What jumped out at me was your GS dog on the porch which you said was unusual. How does he get along with your goats? Any chance he was the culprit?
So very sorry for your losses.


----------



## sweetgoats (Oct 18, 2007)

Chelsey, I am so sorry for you loss. :hug: from me to you. I know how hard it is to lose your first goat, because I lost mine in August. It took me a long time to look at pictures of my Liz with out crying, but at least I have those WONDERFUL memories of her as do you of your goats. 
Please take all the hugs that we send you and wrap them around yourself.
Also, from a parents point of view, give some of those to your dad. He sounds like a wonderful man. I have to say he sounds like he has more compaction them my husband. Give this to him :hug:


----------



## Muddy Creek Farm (Oct 5, 2007)

I just found out they did have some bite marks. But not enought to kill them. Yes the creek is definatly deep enough that they could have drowned. And with the huge storm my dad said you couldn't even see 10 feet in front of you. 

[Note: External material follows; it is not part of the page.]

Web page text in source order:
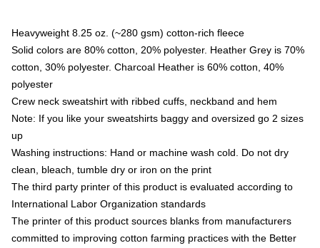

I just hate that they had to suffer.


----------



## kelebek (Oct 5, 2007)

Chelsey, 

I am so sorry about your loss. I wish that there was something that we could do for you.

Please tell your father, that we all wish that we had such a caring man, and that we all give him a big hug!!!

Take care hun!

Allison


----------



## Muddy Creek Farm (Oct 5, 2007)

Thanks Lori. I am sorry about Liz. 

My dad really loves the goats. He likes to watch the bucks play and run around in their pasture. He just can't cuddle with them due to his allergies. 

Janna was buddies with Izzy. she seems sore in her back end, she is doing much better now. And moving around alot more.

They did have some bite marks, but nothing that would have killed them. Quincy gets overwhelmed if the goats get out or are distressed. When my dad brought Upset up and went down to get Izy he said Quincy was laying by Upset like he was trying to keep her warm. We have some Rottweilers next door and some romeing (sp?) dogs so I really don't know who did it. I just think it is weird that they were in the creek. They could have fallen down the steep hill into the creek. Especially since it was slippery. The hill is about 200 feet and just about straight down. 

Sarah, I'll try and get some Ignatia today.


----------



## Muddy Creek Farm (Oct 5, 2007)

Thanks Allison.


----------



## alyssa_romine (Oct 5, 2007)

I am so sorry Chelsey! I started to cry when I read that. Let your dad know tht it wasn't his fault...things just happen. :hug: to both of you


----------



## Sara (Oct 5, 2007)

Oh Man Chelsey! I'm sorry, that's so horrible, do you have any of Upsets offspring other than Isabel?


Hugs to you, the goaties, your dad and Quincy!


----------



## Muddy Creek Farm (Oct 5, 2007)

Thanks Allyssa and Sara. No I don't have any other kids from Upset. I am going on a list for a kid out of one of Upset's kids from this year though.


----------



## sparks879 (Oct 17, 2007)

How tragic! things like this is never easy Im really sorry. Isabel was sucha pretty girl.
beth


----------



## Bona Fide (Oct 9, 2007)

Sympathy from us here in KY - it's never easy losing one, especially one close to your heart. Keeping yall in our thoughts and ray: for a successful 2008 with only joy and no tears. *hugs*


----------



## Muddy Creek Farm (Oct 5, 2007)

Somehow I missed both of your posts. Thank you Beth and Katie.


----------



## lacy_94 (Oct 7, 2007)

im so sorry for the loss


----------